Affaire Mila : "Je ne vois pas mon avenir", la jeune femme évoque son anxiété et sa déscolarisation

Une adolescente perdue et livrée à elle-même : voilà l’image que Mila a donné sur le plateau de C à vous mardi 15 juin 2021. Face à Anne-Elizabeth Lemoine, elle a expliqué son combat au quotidien pour tenter de retrouver une vie normale…

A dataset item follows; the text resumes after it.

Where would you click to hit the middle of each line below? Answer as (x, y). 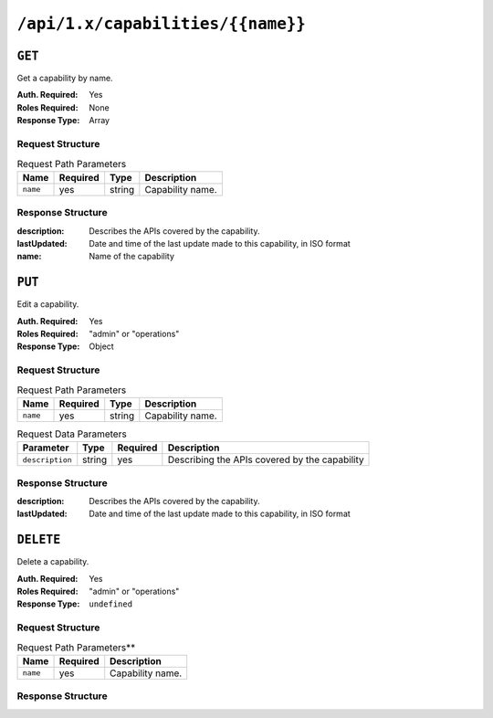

  • Anne-Elisabeth Lemoine

Mila, jeune femme de 17 ans devenue la figure du cyber harcèlement après des critiques sur l’islam diffusé sur les réseaux sociaux, témoigne de son quotidien sous protection dans son livre Je suis le prix de votre liberté (ed. Grasset) qui sort le 16 juin 2021. Un livre qui porte un ton très grave dès les premières pages : “Quand vous lirez ces lignes, j’ignore si je serai encore vivante“, commence ainsi Mila. Mais l’écriture de cet ouvrage a beaucoup aidé la jeune femme : elle a ainsi pu se libérer de certains poids et poser des mots sur sa situation. “Malgré moi, je porte sur mes épaules le combat qu’un pays entier devrait mener : celui de la liberté d’expression. Devoir supporter un tel poids à mon âge, c’est révoltant. Je suis abandonnée par une nation fragile et lâche“, écrit-elle. Ainsi, la jeune femme s’est livrée sur son quotidien très compliqué sur le plateau de C à vous mardi 15 juin 2021 : “J’ai l’impression d’être une bête de foire, partout où je vais“. Heureusement, jusqu’à présent, elle n’a “encore subi aucune agression dans la rue“. Et elle l’affirme haut et fort aujourd’hui : elle n’a plus peur. “Si je pouvais sortir sans protection, je le ferais. J’ai appris à ne plus avoir peur.” Mais au-delà de ce quotidien pesant, c’est l’avenir qui inquiète le plus Mila. Elle a l’impression de n’en avoir aucun…

“Mon avenir est fermé”

En effet, Mila ne peut plus étudier dans aucun établissement, car elle se fait menacer par les élèves, et est donc déscolarisée. “Étant donné que, au niveau scolaire, tellement de portes me sont fermées… À un moment donné, on peut prendre du retard, mais prendre du retard à ce point, ce n’est pas possible à rattraper, il faut être réaliste“, assure la jeune femme qui a aujourd’hui 17 ans et devrait être en train de préparer son bac. “En fait, ce qu’il me fait paniquer, c’est que je ne vois plus mon avenir. Même les petits boulots ! Moi, j’ai toujours rêvé de faire des petits boulots mêmes ‘de merde’, quand on est étudiant, c’est sympa, c’est de l’expérience ! Travailler, en tant que serveuse, vendeuse, même chez McDo… Et puis je suis très à l’aise avec les gens à la base, j’ai toujours voulu travailler avec de la clientèle“, ajoute Mila. Mais aujourd’hui, toujours harcelée et menacée, elle ne va plus vers les gens, et est touchée par l’anxiété. Elle s’est vue changer, et cela l’effraie tout autant que d’avoir l’impression que son avenir ne se résume à rien : “Ce sont des portes qui se sont fermées. Et niveau scolaire, c’est fermé aussi“, se désole Mila.